## PROBLEM TO SOLVE
Beginning at the line that holds "Trump’s latest" and continuing to the last line of the data below, transcribe every line word for word, without pictures.

(Records from a data source)
◆ ◆ ◆ ◆
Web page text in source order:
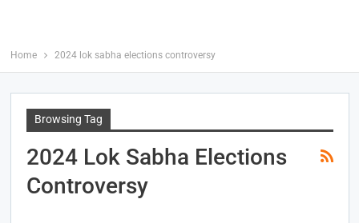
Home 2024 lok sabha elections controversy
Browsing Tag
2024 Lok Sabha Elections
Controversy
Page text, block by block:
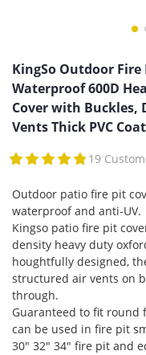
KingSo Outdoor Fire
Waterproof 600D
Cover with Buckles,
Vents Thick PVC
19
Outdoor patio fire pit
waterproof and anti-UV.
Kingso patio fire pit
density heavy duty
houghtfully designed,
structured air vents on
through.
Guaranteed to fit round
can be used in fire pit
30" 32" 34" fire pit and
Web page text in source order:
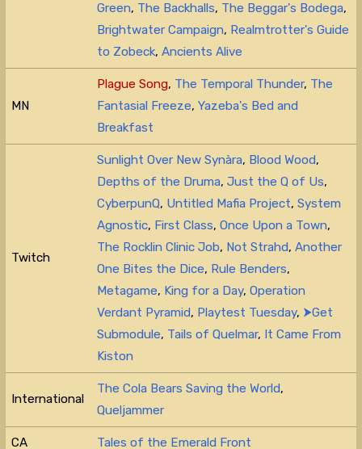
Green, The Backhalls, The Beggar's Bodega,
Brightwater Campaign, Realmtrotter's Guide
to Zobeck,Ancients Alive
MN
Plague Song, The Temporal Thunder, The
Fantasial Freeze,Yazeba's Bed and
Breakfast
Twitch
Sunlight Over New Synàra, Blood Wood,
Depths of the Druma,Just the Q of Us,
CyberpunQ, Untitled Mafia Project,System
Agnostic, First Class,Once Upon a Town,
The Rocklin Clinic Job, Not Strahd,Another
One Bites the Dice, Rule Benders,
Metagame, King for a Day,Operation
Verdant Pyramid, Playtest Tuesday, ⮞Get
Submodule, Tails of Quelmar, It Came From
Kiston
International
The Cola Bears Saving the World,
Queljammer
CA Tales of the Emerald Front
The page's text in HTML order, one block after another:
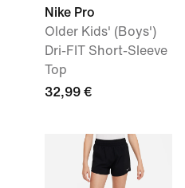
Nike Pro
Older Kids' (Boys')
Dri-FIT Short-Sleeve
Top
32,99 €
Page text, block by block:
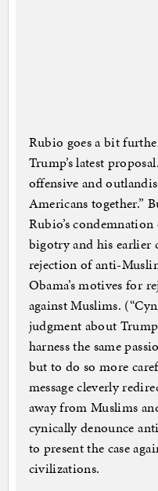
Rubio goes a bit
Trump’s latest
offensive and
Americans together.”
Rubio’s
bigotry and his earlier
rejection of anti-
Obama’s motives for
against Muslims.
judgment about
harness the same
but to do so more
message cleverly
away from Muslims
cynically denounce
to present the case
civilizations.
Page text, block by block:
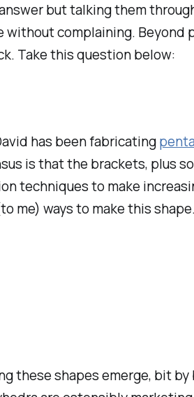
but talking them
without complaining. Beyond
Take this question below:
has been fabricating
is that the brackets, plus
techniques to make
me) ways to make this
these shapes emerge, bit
◆ ◆ ◆ ◆
## SOLUTION TO THIS EXERCISE
Trump’s latest
offensive and
Americans together.”
Rubio’s
bigotry and his earlier
rejection of anti-
Obama’s motives for
against Muslims.
judgment about
harness the same
but to do so more
message cleverly
away from Muslims
cynically denounce
to present the case
civilizations.
Page text, block by block:
but talking them
without complaining. Beyond
Take this question below:
has been fabricating
is that the brackets, plus
techniques to make
me) ways to make this
these shapes emerge, bit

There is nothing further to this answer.